Lanham, MD—Last Saturday, nearly all of the teachers at Fernwood High school bustled around the building making photocopies, preparing lessons, or interviewing prospective teachers. One applicant’s résumé quickly became the subject of gossip and tweets.

“Not a team player,” read the first item in the “Skills” section of Rebecca Seule’s résumé.

“I don’t see why anyone would list that,” commented Bruce Klop, a social studies teacher. “Obviously we want team players, so she must not want to be hired.”

“Either that, or she’s biting her thumb at us,” added English teacher Ophelia Obida. “It’s bad form, in any case.”

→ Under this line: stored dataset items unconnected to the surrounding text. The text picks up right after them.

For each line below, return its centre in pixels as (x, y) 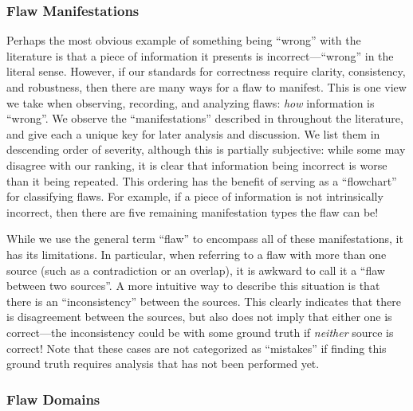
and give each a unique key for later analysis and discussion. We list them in (193, 133)
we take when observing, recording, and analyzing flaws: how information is (191, 102)
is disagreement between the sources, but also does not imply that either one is (199, 317)
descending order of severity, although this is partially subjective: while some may (206, 149)
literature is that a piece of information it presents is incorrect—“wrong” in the (200, 55)
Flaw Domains (53, 399)
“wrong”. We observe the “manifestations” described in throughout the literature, (205, 118)
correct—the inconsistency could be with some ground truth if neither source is (200, 332)
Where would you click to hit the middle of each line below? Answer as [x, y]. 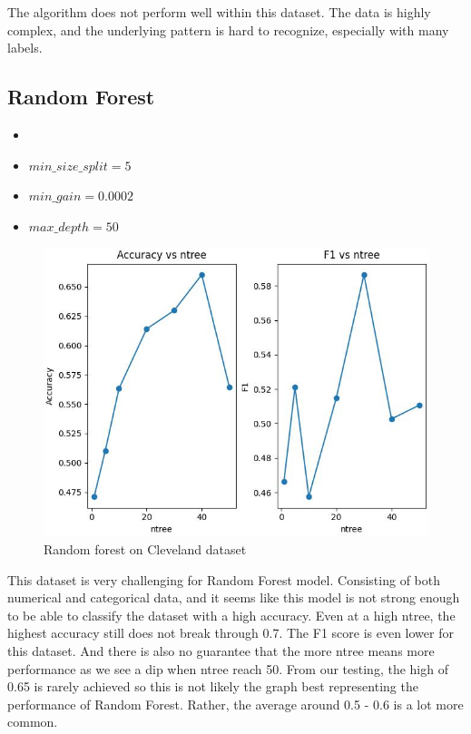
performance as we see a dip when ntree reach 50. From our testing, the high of [228, 668]
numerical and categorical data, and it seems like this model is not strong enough [234, 597]
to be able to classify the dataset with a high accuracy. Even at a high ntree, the [231, 615]
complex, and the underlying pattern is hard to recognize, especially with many [228, 29]
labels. [25, 48]
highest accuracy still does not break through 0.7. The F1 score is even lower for [231, 633]
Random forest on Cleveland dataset [145, 548]
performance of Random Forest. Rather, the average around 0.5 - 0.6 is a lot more [235, 704]

The principal, Ariane Waarom, suspected there was more to the story. “No one would just do that on a lark,” she insisted. “She must have some unusual purpose.” She decided to give Seule a call, just to find out what she had in mind. “At the very least, it’ll prepare us against future onslaughts,” she told herself.

When asked why she had put such unreasonable words on her résumé, Ms. Seule had a lot to say.

“Not everything is a team,” she began.  “I love working with my colleagues. I go to them with an idea, or they come to me. Sometimes this leads to some kind of collaboration or other outcome, but it doesn’t have to. Most of the time, I just enjoy hearing what they’re doing with their classes.”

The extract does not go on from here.